No longer working to take down school records, the Glen Ellyn, Ill., native is now responsible for making sure the program runs smoothly so new athletes can strive to best his marks.

“He puts together travel itinerary, compiles recruiting lists — really does the managerial work for the team,” said assistant cross-country coach Tad Hulst. “He’s another set of eyes. He’s been in Wieczorek’s program when it was at its best, so he can help the guys using that knowledge he’s gained from that background.”

Last season, VanDenend served as an assistant coach for perennial Big Ten power Wisconsin. With his new job for Iowa, he will have experience in both facet of collegiate coaching as both an on-field teacher and an organizer.
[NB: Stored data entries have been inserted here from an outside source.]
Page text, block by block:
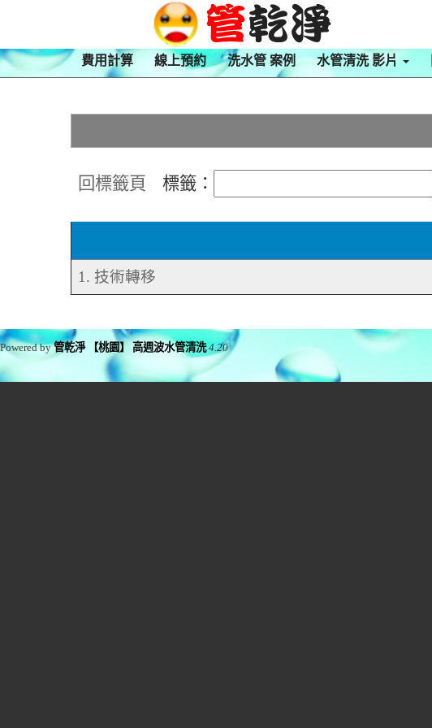
費用計算 線上預約 洗水管 案例 水管清洗 影片
回標籤頁 標籤：
1. 技術轉移
Powered by管乾淨 【桃園】 高週波水管清洗 4.20
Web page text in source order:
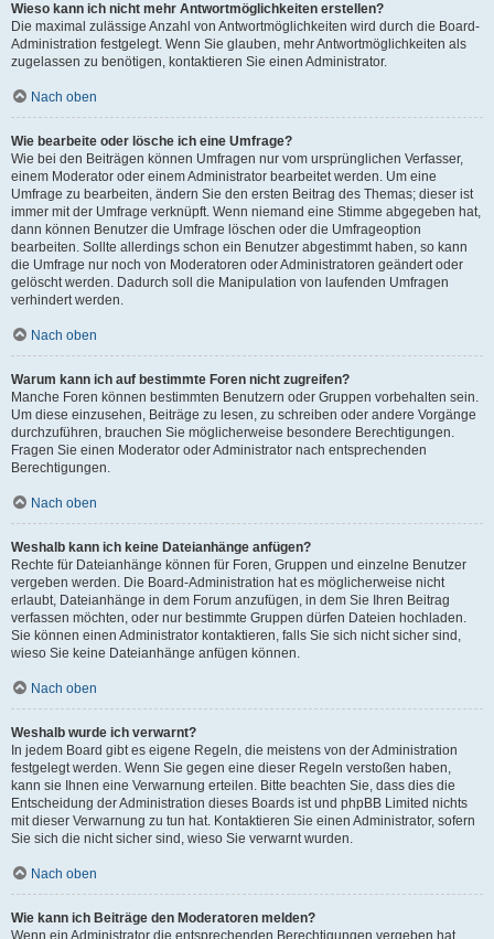
Wieso kann ich nicht mehr Antwortmöglichkeiten erstellen?
Die maximal zulässige Anzahl von Antwortmöglichkeiten wird durch die Board-
Administration festgelegt. Wenn Sie glauben, mehr Antwortmöglichkeiten als
zugelassen zu benötigen, kontaktieren Sie einen Administrator.
Nach oben
Wie bearbeite oder lösche ich eine Umfrage?
Wie bei den Beiträgen können Umfragen nur vom ursprünglichen Verfasser,
einem Moderator oder einem Administrator bearbeitet werden. Um eine
Umfrage zu bearbeiten, ändern Sie den ersten Beitrag des Themas; dieser ist
immer mit der Umfrage verknüpft. Wenn niemand eine Stimme abgegeben hat,
dann können Benutzer die Umfrage löschen oder die Umfrageoption
bearbeiten. Sollte allerdings schon ein Benutzer abgestimmt haben, so kann
die Umfrage nur noch von Moderatoren oder Administratoren geändert oder
gelöscht werden. Dadurch soll die Manipulation von laufenden Umfragen
verhindert werden.
Nach oben
Warum kann ich auf bestimmte Foren nicht zugreifen?
Manche Foren können bestimmten Benutzern oder Gruppen vorbehalten sein.
Um diese einzusehen, Beiträge zu lesen, zu schreiben oder andere Vorgänge
durchzuführen, brauchen Sie möglicherweise besondere Berechtigungen.
Fragen Sie einen Moderator oder Administrator nach entsprechenden
Berechtigungen.
Nach oben
Weshalb kann ich keine Dateianhänge anfügen?
Rechte für Dateianhänge können für Foren, Gruppen und einzelne Benutzer
vergeben werden. Die Board-Administration hat es möglicherweise nicht
erlaubt, Dateianhänge in dem Forum anzufügen, in dem Sie Ihren Beitrag
verfassen möchten, oder nur bestimmte Gruppen dürfen Dateien hochladen.
Sie können einen Administrator kontaktieren, falls Sie sich nicht sicher sind,
wieso Sie keine Dateianhänge anfügen können.
Nach oben
Weshalb wurde ich verwarnt?
In jedem Board gibt es eigene Regeln, die meistens von der Administration
festgelegt werden. Wenn Sie gegen eine dieser Regeln verstoßen haben,
kann sie Ihnen eine Verwarnung erteilen. Bitte beachten Sie, dass dies die
Entscheidung der Administration dieses Boards ist und phpBB Limited nichts
mit dieser Verwarnung zu tun hat. Kontaktieren Sie einen Administrator, sofern
Sie sich die nicht sicher sind, wieso Sie verwarnt wurden.
Nach oben
Wie kann ich Beiträge den Moderatoren melden?
Wenn ein Administrator die entsprechenden Berechtigungen vergeben hat,
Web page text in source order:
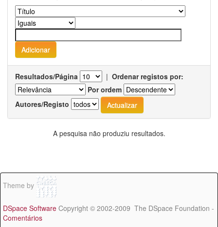
Resultados/Página | Ordenar registos por:
Por ordem
Autores/Registo
A pesquisa não produziu resultados.
Theme by
DSpace Software Copyright © 2002-2009 The DSpace Foundation -
Comentários
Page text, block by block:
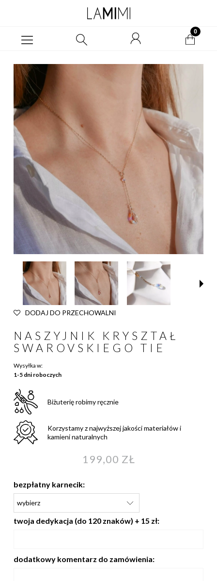
DODAJ DO PRZECHOWALNI
NASZYJNIK KRYSZTAŁ
SWAROVSKIEGO TIE
Wysyłka w:
1-5 dni roboczych
Biżuterię robimy ręcznie
Korzystamy z najwyższej jakości materiałów i
kamieni naturalnych
199,00 ZŁ
bezpłatny karnecik:
twoja dedykacja (do 120 znaków) + 15 zł:
dodatkowy komentarz do zamówienia:
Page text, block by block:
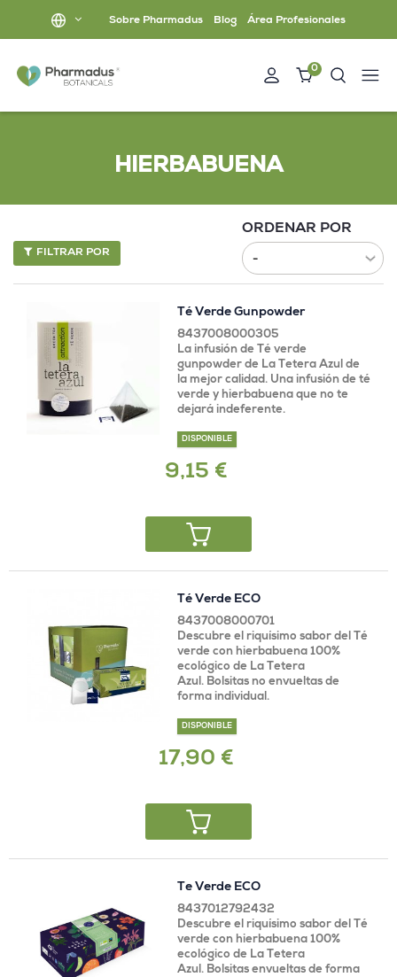
Sobre Pharmadus Blog Área Profesionales
0
HIERBABUENA
ORDENAR POR
FILTRAR POR
Té Verde Gunpowder
8437008000305
La infusión de Té verde
gunpowder de La Tetera Azul de
la mejor calidad. Una infusión de té
verde y hierbabuena que no te
dejará indeferente.
DISPONIBLE
9,15 €
Té Verde ECO
8437008000701
Descubre el riquísimo sabor del Té
verde con hierbabuena 100%
ecológico de La Tetera
Azul. Bolsitas no envueltas de
forma individual.
DISPONIBLE
17,90 €
Te Verde ECO
8437012792432
Descubre el riquísimo sabor del Té
verde con hierbabuena 100%
ecológico de La Tetera
Azul. Bolsitas envueltas de forma
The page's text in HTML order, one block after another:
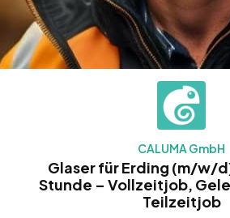
CALUMA GmbH
Glaser für Erding (m/w/
Stunde – Vollzeitjob,
Teilzeitjob
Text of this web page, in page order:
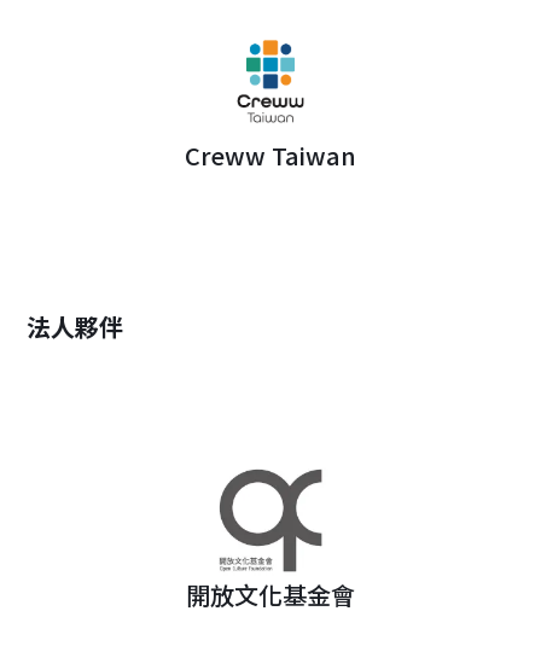
Creww Taiwan
法人夥伴
開放文化基金會
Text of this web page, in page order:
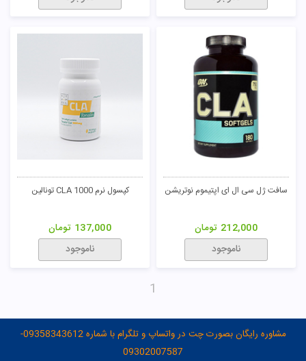
سافت ژل سی ال ای اپتیموم نوتریشن
212,000 تومان
ناموجود
کپسول نرم CLA 1000 تونالین
137,000 تومان
ناموجود
1
مشاوره رایگان بصورت چت در واتساپ و تلگرام با شماره 09358343612-
09302007587
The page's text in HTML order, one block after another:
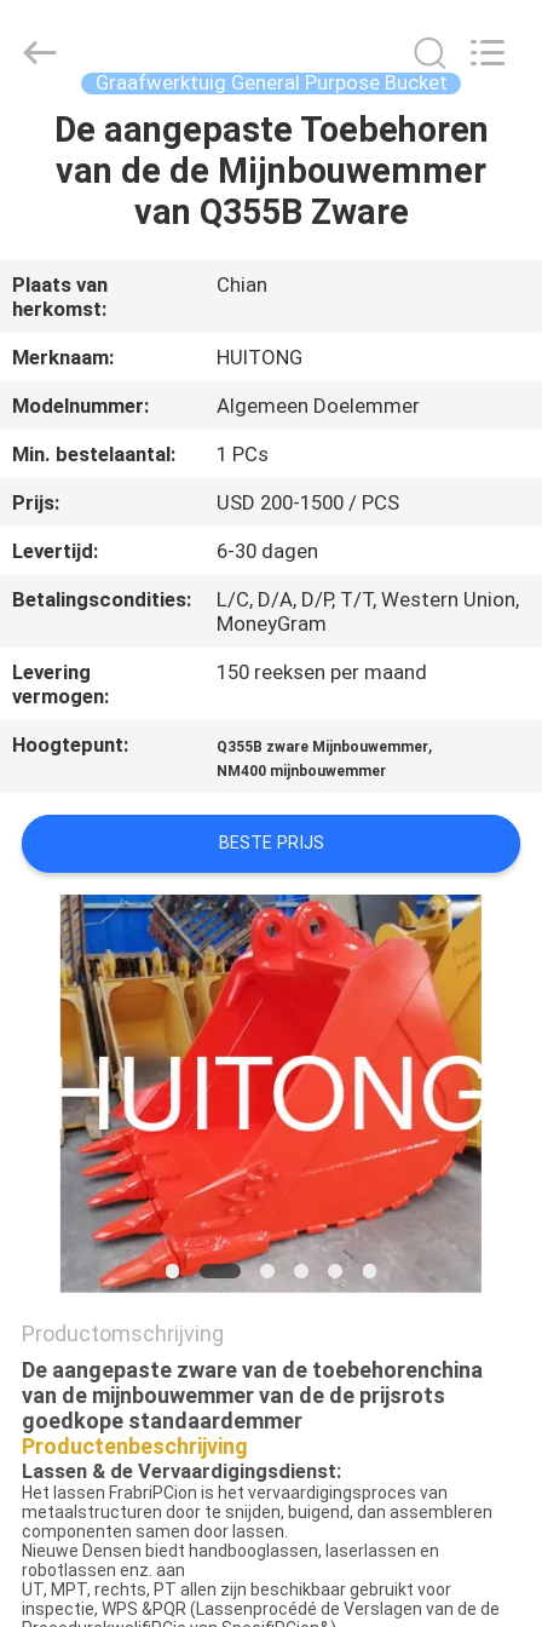
THUIS
PRODUCTEN
VR-
SHOW
OVER
ONS
FABRIEKSTOCHT
KWALITEITSCONTROLE
NIEUWS
VRAAG
OFFERTE
SITEMAP
PRIVACYBELEID
Machinery
Graafwerktuig General Purpose Bucket
De aangepaste Toebehoren
van de de Mijnbouwemmer
van Q355B Zware
Plaats van
herkomst:
Chian
Merknaam:
HUITONG
Modelnummer:
Algemeen Doelemmer
Min. bestelaantal:
1 PCs
Prijs:
USD 200-1500 / PCS
Levertijd:
6-30 dagen
Betalingscondities:
L/C, D/A, D/P, T/T, Western Union,
MoneyGram
Levering
vermogen:
150 reeksen per maand
Hoogtepunt: Q355B zware Mijnbouwemmer,
NM400 mijnbouwemmer
BESTE PRIJS
Productomschrijving
De aangepaste zware van de toebehorenchina
van de mijnbouwemmer van de de prijsrots
goedkope standaardemmer
Productenbeschrijving
Lassen & de Vervaardigingsdienst:
Het lassen FrabriPCion is het vervaardigingsproces van
metaalstructuren door te snijden, buigend, dan assembleren
componenten samen door lassen.
Nieuwe Densen biedt handbooglassen, laserlassen en
robotlassen enz. aan
UT, MPT, rechts, PT allen zijn beschikbaar gebruikt voor
inspectie, WPS &PQR (Lassenprocédé de Verslagen van de de
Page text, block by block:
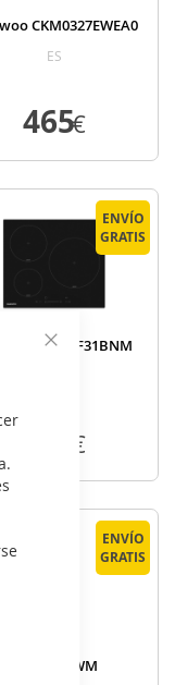
CKM0327EWEA0
ES
465
€
ENVÍO
GRATIS
BH6ISF31BNM
VER DETALLE
185€
ENVÍO
GRATIS
Daewoo WM
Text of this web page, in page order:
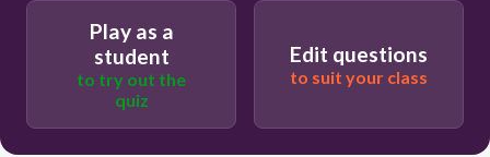
Play as a
student
to try out the
quiz
Edit questions
to suit your class
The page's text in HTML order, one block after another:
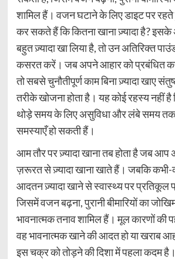
शामिल हैं। वजन घटाने के लिए डाइट पर
कर सकते हैं कि कितना खाना ज़्यादा है?
बहुत ज़्यादा खा लिया है, तो उन अतिरिक्त
कसरत करें। जब अपने आहार को प्रबंधित
तो सबसे चुनौतीपूर्ण काम बिना ज़्यादा खाए
तरीके खोजना होता है। यह कोई रहस्य नहीं है
थोड़े समय के लिए असुविधा और लंबे समय तक
समस्याएँ हो सकती हैं।
आम तौर पर ज़्यादा खाना तब होता है जब आप
ज़रूरत से ज़्यादा खाना खाते हैं। जबकि कभी-
आदतन ज़्यादा खाने से स्वास्थ्य पर प्रतिकूल
जिसमें वजन बढ़ना, पुरानी बीमारियों का
भावनात्मक तनाव शामिल हैं। मूल कारणों की
वह भावनात्मक खाने की आदत हो या खराब
इस चक्र को तोड़ने की दिशा में पहला कदम है।
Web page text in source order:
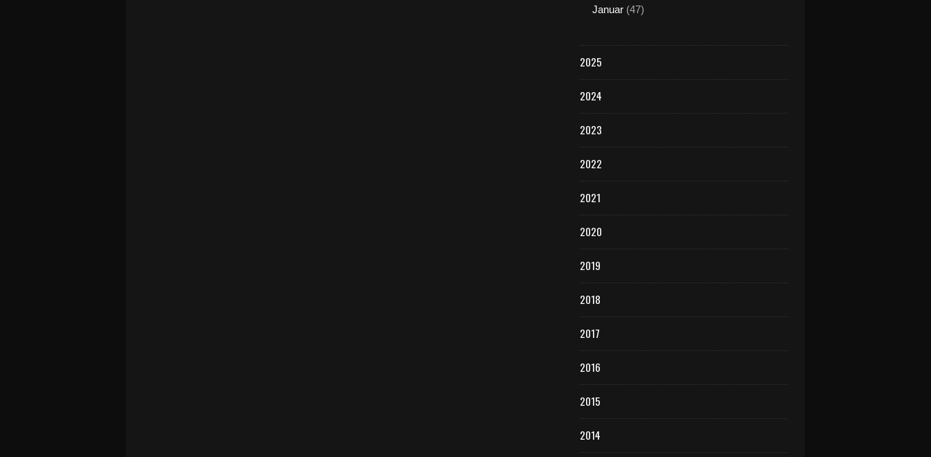
Januar (47)
2025
2024
2023
2022
2021
2020
2019
2018
2017
2016
2015
2014
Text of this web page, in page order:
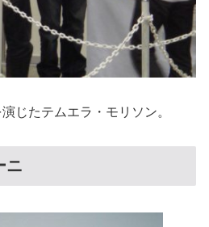
じたテムエラ・モリソン。
ニ

“I want to some day be a college cross-country and track and field coach,” he said. “Wieczorek is a very relaxed coach. He’s taught me a lot about trusting your athletes. Too many coaches try to control your entire life. He knows he’s gotten the right kind of people.”

Wieczorek said he thinks that with VanDenend’s new job as an administrator, his transition from athlete to coach will be much smoother than if he had simply jumped from assistant coach to head coach.

“As an athlete, it’s really you first,” Wieczorek said. “As a coach, you serve the athletes first. You’re the one up in the morning making sure breakfast is ready.”

He joked, “In college, Micah had a coach who catered to his every need. I hope he’s learned from that and will treat runners, such as Nick Holmes, like he’s his $50,000 hunting dog.”

More often than not, Wieczorek said, great athletes don’t make great coaches, lacking the hunger and the ability to get the most out of athletes who don’t have the same ability.

One factor that could help VanDenend break that mold could be the injuries he suffered during his time at Iowa. After repeated redshirts and being held out of track seasons while recovering from injuries, VanDenend, a freshman in 2002, finally completed his collegiate career in 2008.

“Micah didn’t accomplish all the things he could have if he had stayed healthy,” Wieczorek said. “He’s an extremely mentally tough guy. He’s got a hunger to learn that you need when you’re a coach.”